Content starts

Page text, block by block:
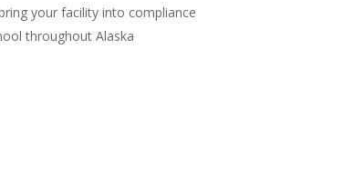
your facility into compliance
throughout Alaska
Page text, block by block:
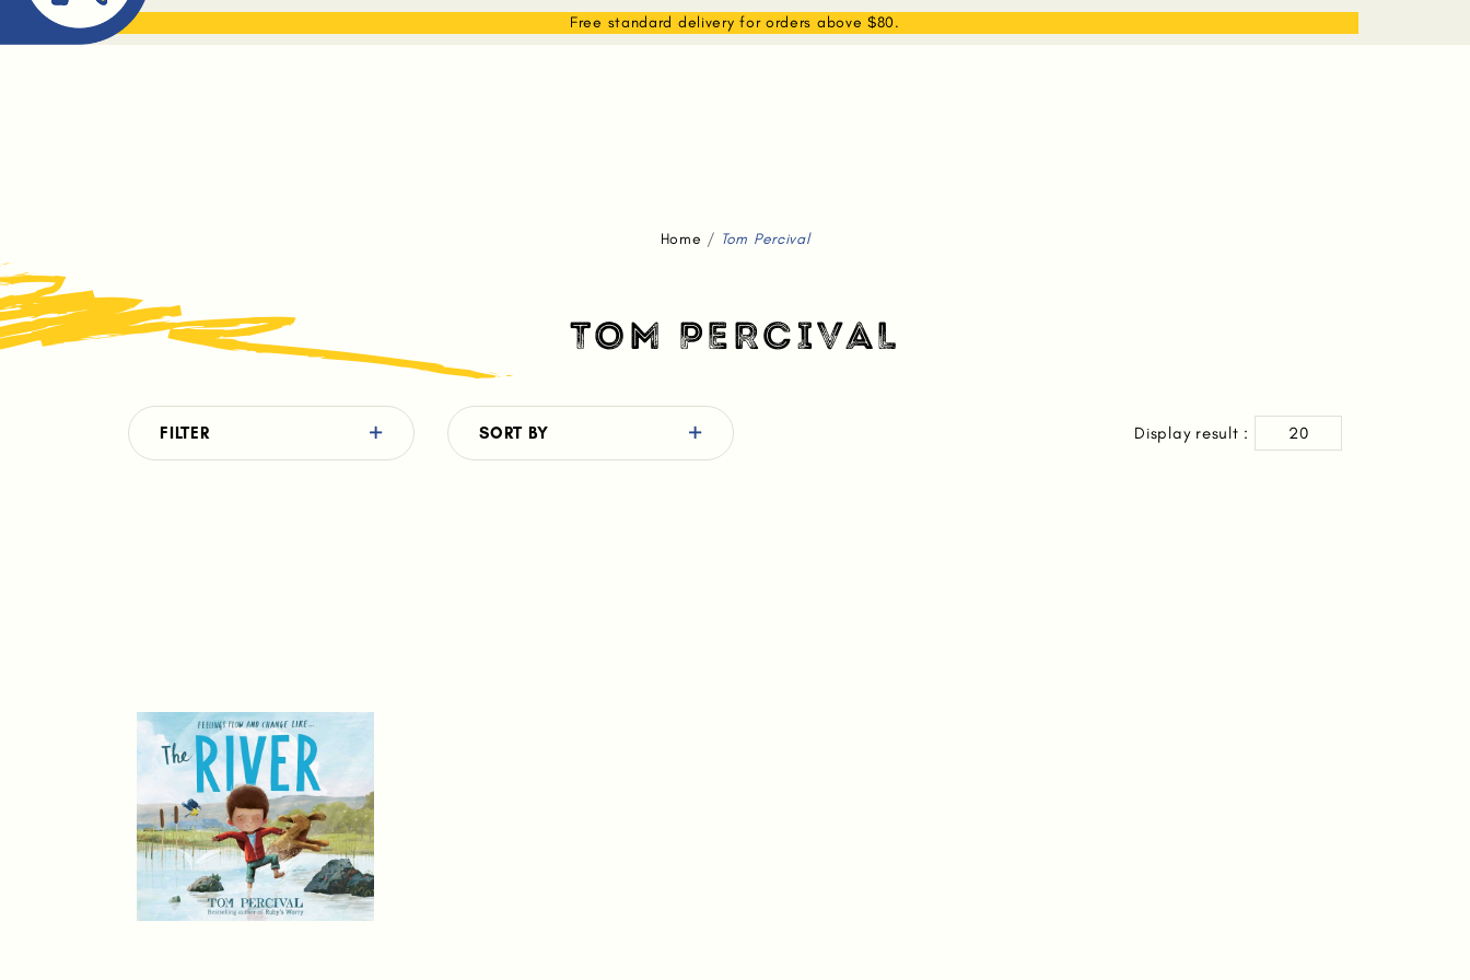
Free standard delivery for orders above $80.
ABOUT ME THE BOOK DREAM SHOP WHAT WE DO MEMBERSHIP STORIES WORK WITH ME
Home Tom Percival
TOM PERCIVAL
FILTER SORT BY Display result : 20
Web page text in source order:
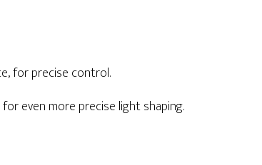
for precise control.
even more precise light shaping.
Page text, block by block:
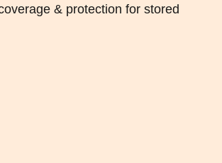
& protection for stored
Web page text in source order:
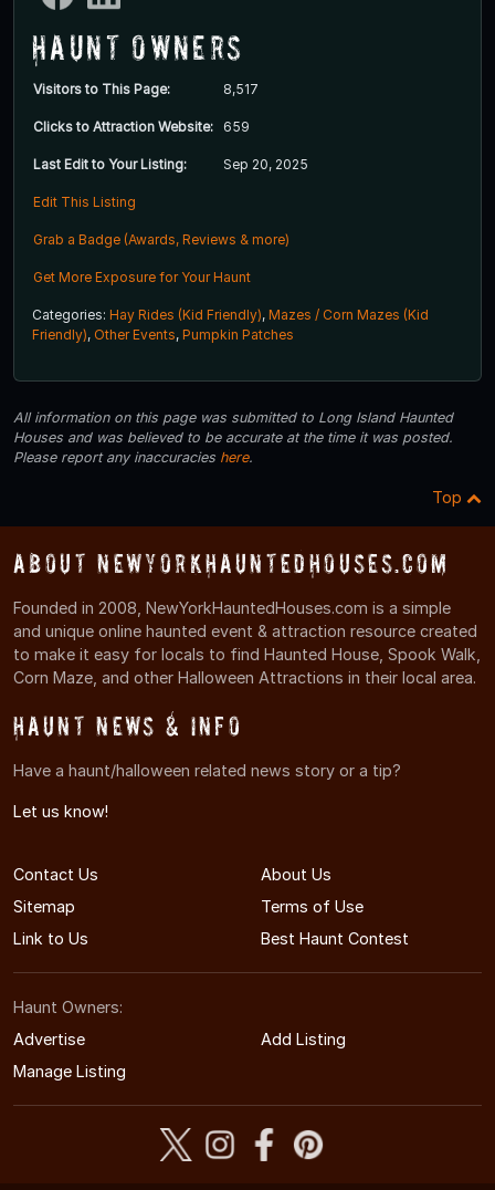
Haunt Owners
Visitors to This Page: 8,517
Clicks to Attraction Website: 659
Last Edit to Your Listing: Sep 20, 2025
Edit This Listing
Grab a Badge (Awards, Reviews & more)
Get More Exposure for Your Haunt
Categories: Hay Rides (Kid Friendly), Mazes / Corn Mazes (Kid
Friendly), Other Events, Pumpkin Patches
All information on this page was submitted to Long Island Haunted
Houses and was believed to be accurate at the time it was posted.
Please report any inaccuracies here.
Top
About NewYorkHauntedHouses.com
Founded in 2008, NewYorkHauntedHouses.com is a simple
and unique online haunted event & attraction resource created
to make it easy for locals to find Haunted House, Spook Walk,
Corn Maze, and other Halloween Attractions in their local area.
Haunt News & Info
Have a haunt/halloween related news story or a tip?
Let us know!
Contact Us
About Us
Sitemap
Terms of Use
Link to Us
Best Haunt Contest
Haunt Owners:
Advertise
Add Listing
Manage Listing
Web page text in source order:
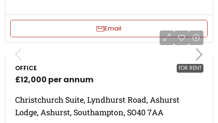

Content ends

* [Exercise brief]: Find the lines that mention "Listing" in the entries and show them.

* [Your solution]:
Last Edit to Your Listing: Sep 20, 2025
Edit This Listing
Add Listing
Manage Listing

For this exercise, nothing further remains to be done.